# Need some suggestions from everyone please gimmee ur thoughts



## djdcb (Dec 12, 2009)

i am building an almost spl ranger ext square body it will have a sheetmetal dash and fiberglass/wood everything else so i got tons of extra room almost a full 5 feet from back wall to back of seat ridin comfortable I am putting 3 way seprates up high inthe dash almost corner of the windshield but lower shoulder level maybe ill be able to build enclosure for my midbasses also obviously obviously with an easy 25 yeah i said cubic feet behind imma have some serious bass what else should i do for highs remember placement is an open canvas.
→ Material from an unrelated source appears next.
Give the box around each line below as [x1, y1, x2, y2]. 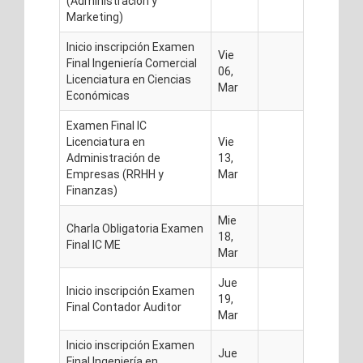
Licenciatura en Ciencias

Also need help with 3-way speaker setup im assuming you guys know i mean 3 way seperates....anyway im not ryin to spend what bostom focal jl but id like a loud loud clean sound remeber tons of bass two alternators 4 batts and if things go rite a warhorse...by the way it is bagged on 20s sorry had to brag it sucking out all my life ....and my wife


----------



## djdcb (Dec 12, 2009)

bump thanx guyz


----------



## HertzGuy (Jan 23, 2010)

bumb dat jazz weezy don by the corner, he won kno whaa hoppne be4 he sayd what he be lik if fo sho you know.....

try to spell out words so atleast you appear a little coherent...its all I'm saying..not trying to be rude.


----------